▶ _Assignment_:
Verbatim copy without pictures. Please print every entry as it stands.

▶ _Given data_:
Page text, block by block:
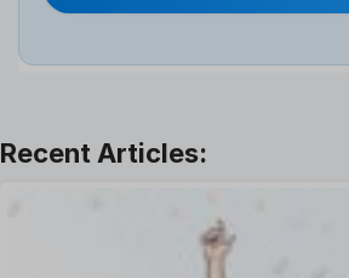
Interview
Leave Management
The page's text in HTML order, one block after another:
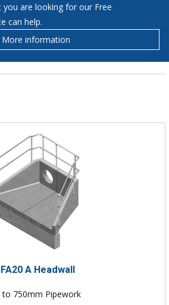
are looking for our Free
can help.
More information
A Headwall
to 750mm Pipework
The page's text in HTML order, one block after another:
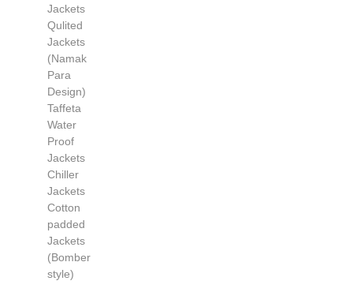
Jackets
Qulited
Jackets
(Namak
Para
Design)
Taffeta
Water
Proof
Jackets
Chiller
Jackets
Cotton
padded
Jackets
(Bomber
style)
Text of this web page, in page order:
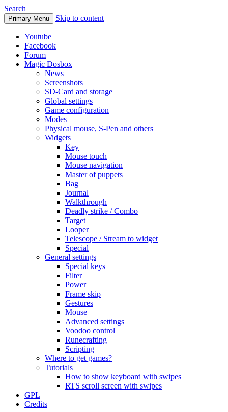
Search
Primary Menu Skip to content
Youtube
Facebook
Forum
Magic Dosbox
News
Screenshots
SD-Card and storage
Global settings
Game configuration
Modes
Physical mouse, S-Pen and others
Widgets
Key
Mouse touch
Mouse navigation
Master of puppets
Bag
Journal
Walkthrough
Deadly strike / Combo
Target
Looper
Telescope / Stream to widget
Special
General settings
Special keys
Filter
Power
Frame skip
Gestures
Mouse
Advanced settings
Voodoo control
Runecrafting
Scripting
Where to get games?
Tutorials
How to show keyboard with swipes
RTS scroll screen with swipes
GPL
Credits
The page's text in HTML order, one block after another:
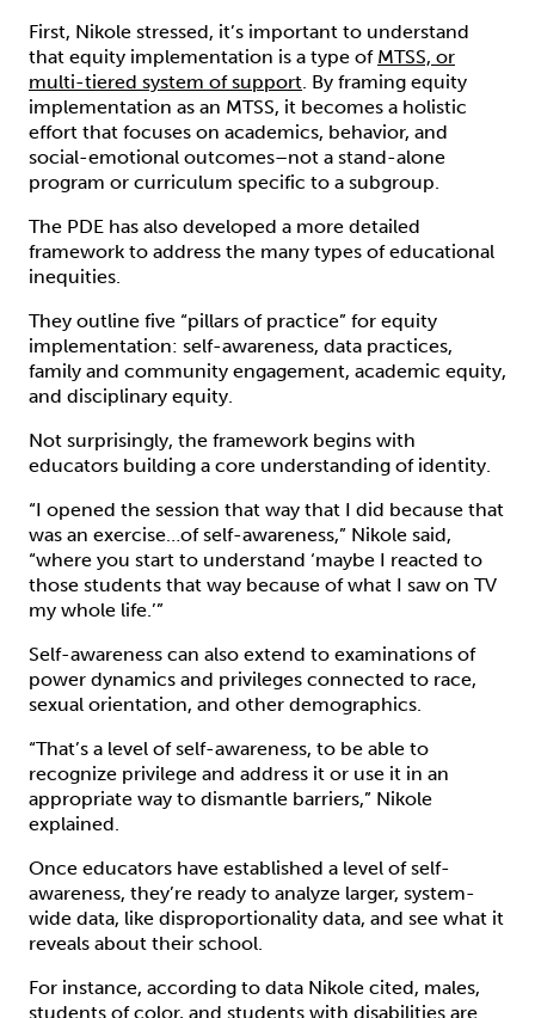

▶ _Task result_:
Page text, block by block:
Interview
Leave Management
The page's text in HTML order, one block after another:
are looking for our Free
can help.
More information
A Headwall
to 750mm Pipework
The page's text in HTML order, one block after another:
Jackets
Qulited
Jackets
(Namak
Para
Design)
Taffeta
Water
Proof
Jackets
Chiller
Jackets
Cotton
padded
Jackets
(Bomber
style)
Text of this web page, in page order:
Search
Primary Menu Skip to content
Youtube
Facebook
Forum
Magic Dosbox
News
Screenshots
SD-Card and storage
Global settings
Game configuration
Modes
Physical mouse, S-Pen and others
Widgets
Key
Mouse touch
Mouse navigation
Master of puppets
Bag
Journal
Walkthrough
Deadly strike / Combo
Target
Looper
Telescope / Stream to widget
Special
General settings
Special keys
Filter
Power
Frame skip
Gestures
Mouse
Advanced settings
Voodoo control
Runecrafting
Scripting
Where to get games?
Tutorials
How to show keyboard with swipes
RTS scroll screen with swipes
GPL
Credits
The page's text in HTML order, one block after another:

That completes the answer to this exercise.